START SUPPLIED ENTRIES

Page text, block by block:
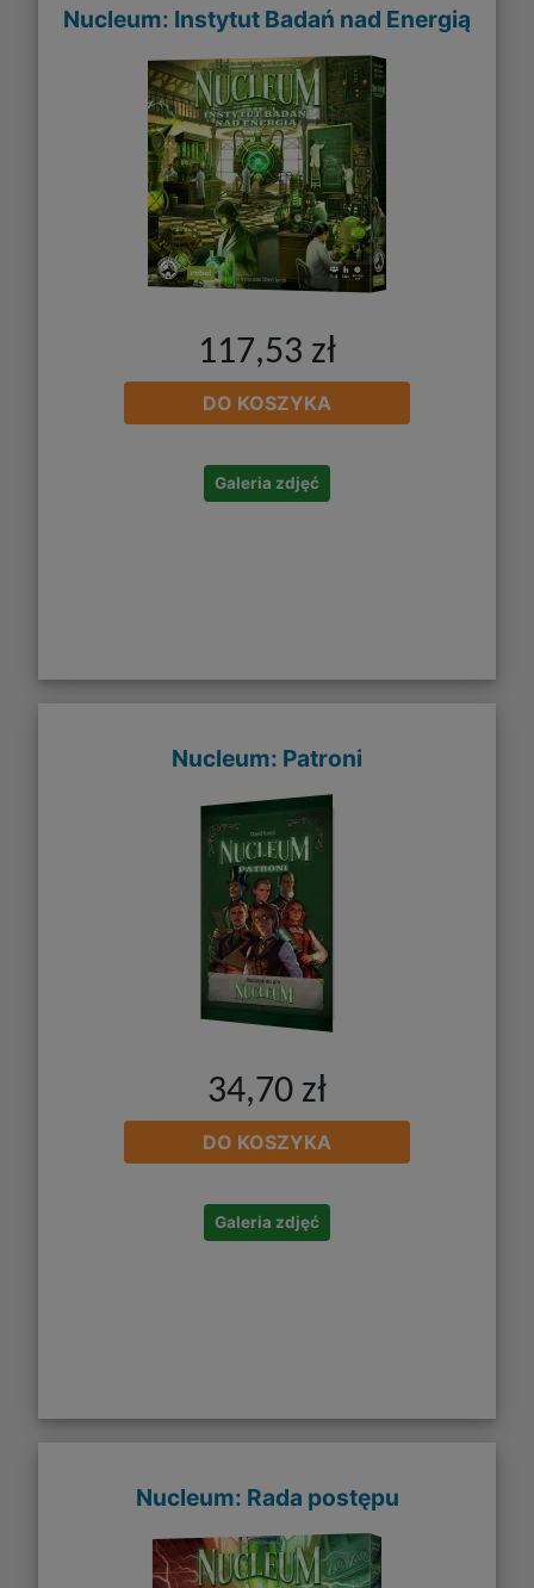
Nucleum: Instytut Badań nad Energią
117,53 zł
DO KOSZYKA
Galeria zdjęć
Nucleum: Patroni
34,70 zł
DO KOSZYKA
Galeria zdjęć
Nucleum: Rada postępu
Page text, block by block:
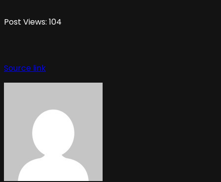
Post Views: 104
Source link
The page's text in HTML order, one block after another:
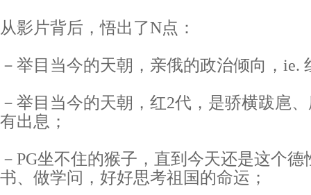
从影片背后，悟出了N点：
－举目当今的天朝，亲俄的政治倾向，ie.
－举目当今的天朝，红2代，是骄横跋扈
有出息；
－PG坐不住的猴子，直到今天还是这个
书、做学问，好好思考祖国的命运；
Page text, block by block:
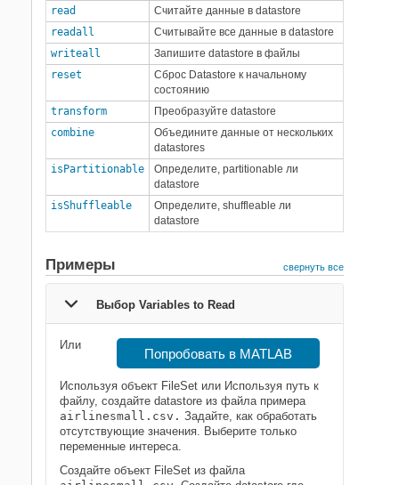
read
Считайте данные в datastore
readall
Считывайте все данные в datastore
writeall
Запишите datastore в файлы
reset
Сброс Datastore к начальному
состоянию
transform
Преобразуйте datastore
combine
Объедините данные от нескольких
datastores
isPartitionable
Определите, partitionable ли
datastore
isShuffleable
Определите, shuffleable ли
datastore
Примеры свернуть все
Выбор Variables to Read
Попробовать в MATLAB
Или
Используя объект FileSet или Используя путь к
файлу, создайте datastore из файла примера
airlinesmall.csv. Задайте, как обработать
отсутствующие значения. Выберите только
переменные интереса.
Создайте объект FileSet из файла
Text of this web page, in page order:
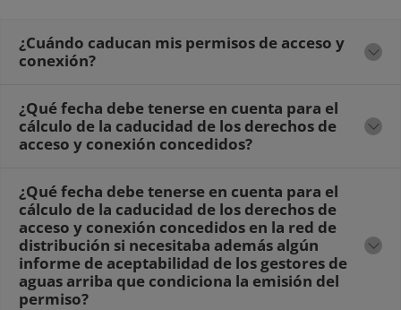
¿Cuándo caducan mis permisos de acceso y
conexión?
¿Qué fecha debe tenerse en cuenta para el
cálculo de la caducidad de los derechos de
acceso y conexión concedidos?
¿Qué fecha debe tenerse en cuenta para el
cálculo de la caducidad de los derechos de
acceso y conexión concedidos en la red de
distribución si necesitaba además algún
informe de aceptabilidad de los gestores de
aguas arriba que condiciona la emisión del
permiso?
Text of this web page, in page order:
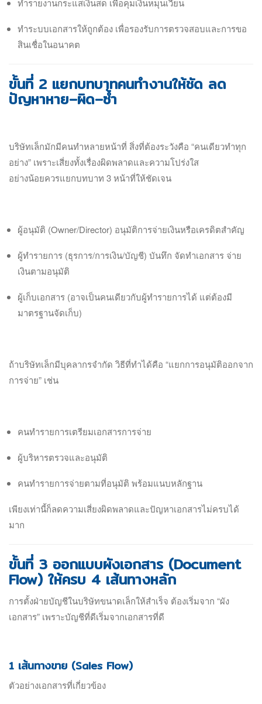
ทำรายงานกระแสเงินสด เพื่อคุมเงินหมุนเวียน
ทำระบบเอกสารให้ถูกต้อง เพื่อรองรับการตรวจสอบและการขอ
สินเชื่อในอนาคต
ขั้นที่ 2 แยกบทบาทคนทำงานให้ชัด ลด
ปัญหาหาย–ผิด–ซ้ำ
บริษัทเล็กมักมีคนทำหลายหน้าที่ สิ่งที่ต้องระวังคือ “คนเดียวทำทุก
อย่าง” เพราะเสี่ยงทั้งเรื่องผิดพลาดและความโปร่งใส
อย่างน้อยควรแยกบทบาท 3 หน้าที่ให้ชัดเจน
ผู้อนุมัติ (Owner/Director) อนุมัติการจ่ายเงินหรือเครดิตสำคัญ
ผู้ทำรายการ (ธุรการ/การเงิน/บัญชี) บันทึก จัดทำเอกสาร จ่าย
เงินตามอนุมัติ
ผู้เก็บเอกสาร (อาจเป็นคนเดียวกับผู้ทำรายการได้ แต่ต้องมี
มาตรฐานจัดเก็บ)
ถ้าบริษัทเล็กมีบุคลากรจำกัด วิธีที่ทำได้คือ “แยกการอนุมัติออกจาก
การจ่าย” เช่น
คนทำรายการเตรียมเอกสารการจ่าย
ผู้บริหารตรวจและอนุมัติ
คนทำรายการจ่ายตามที่อนุมัติ พร้อมแนบหลักฐาน
เพียงเท่านี้ก็ลดความเสี่ยงผิดพลาดและปัญหาเอกสารไม่ครบได้
มาก
ขั้นที่ 3 ออกแบบผังเอกสาร (Document
Flow) ให้ครบ 4 เส้นทางหลัก
การตั้งฝ่ายบัญชีในบริษัทขนาดเล็กให้สำเร็จ ต้องเริ่มจาก “ผัง
เอกสาร” เพราะบัญชีที่ดีเริ่มจากเอกสารที่ดี
1 เส้นทางขาย (Sales Flow)
ตัวอย่างเอกสารที่เกี่ยวข้อง
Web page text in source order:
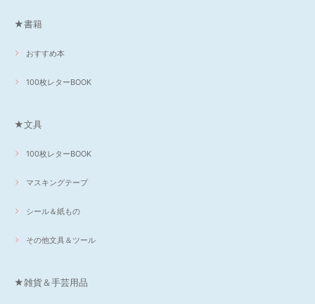
★書籍
おすすめ本
100枚レターBOOK
★文具
100枚レターBOOK
マスキングテープ
シール＆紙もの
その他文具＆ツール
★雑貨＆手芸用品
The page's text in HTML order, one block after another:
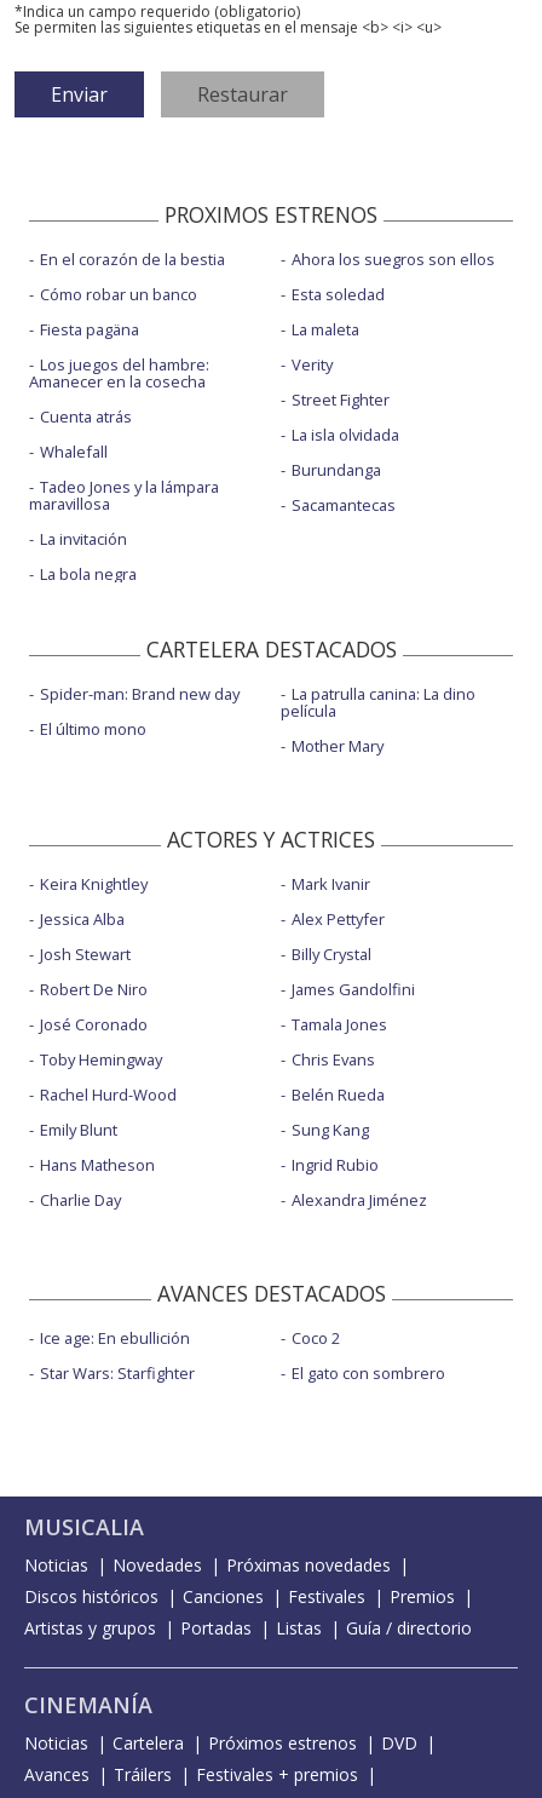
*Indica un campo requerido (obligatorio)
Se permiten las siguientes etiquetas en el mensaje <b> <i> <u>
PROXIMOS ESTRENOS
En el corazón de la bestia
Cómo robar un banco
Fiesta pagäna
Los juegos del hambre:
Amanecer en la cosecha
Cuenta atrás
Whalefall
Tadeo Jones y la lámpara
maravillosa
La invitación
La bola negra
Ahora los suegros son ellos
Esta soledad
La maleta
Verity
Street Fighter
La isla olvidada
Burundanga
Sacamantecas
CARTELERA DESTACADOS
Spider-man: Brand new day
El último mono
La patrulla canina: La dino
película
Mother Mary
ACTORES Y ACTRICES
Keira Knightley
Jessica Alba
Josh Stewart
Robert De Niro
José Coronado
Toby Hemingway
Rachel Hurd-Wood
Emily Blunt
Hans Matheson
Charlie Day
Mark Ivanir
Alex Pettyfer
Billy Crystal
James Gandolfini
Tamala Jones
Chris Evans
Belén Rueda
Sung Kang
Ingrid Rubio
Alexandra Jiménez
AVANCES DESTACADOS
Ice age: En ebullición
Star Wars: Starfighter
Coco 2
El gato con sombrero
MUSICALIA
Noticias Novedades
Próximas novedades
Discos históricos
Canciones Festivales
Premios
Artistas y grupos
Portadas Listas Guía / directorio
CINEMANÍA
Noticias Cartelera Próximos estrenos
DVD
Avances
Tráilers
Festivales + premios
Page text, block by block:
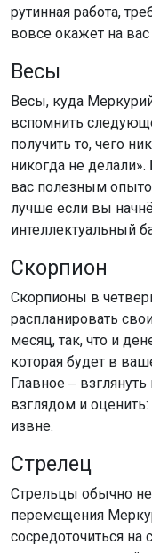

END SUPPLIED ENTRIES

== THE TASK ==
Nothing but the lines from the line with "Próximas novedades" through the last line of the data above should be printed, exactly as written and without pictures.

== ANSWER TO THE EXERCISE ==
Próximas novedades
Discos históricos
Canciones Festivales
Premios
Artistas y grupos
Portadas Listas Guía / directorio
CINEMANÍA
Noticias Cartelera Próximos estrenos
DVD
Avances
Tráilers
Festivales + premios
Page text, block by block:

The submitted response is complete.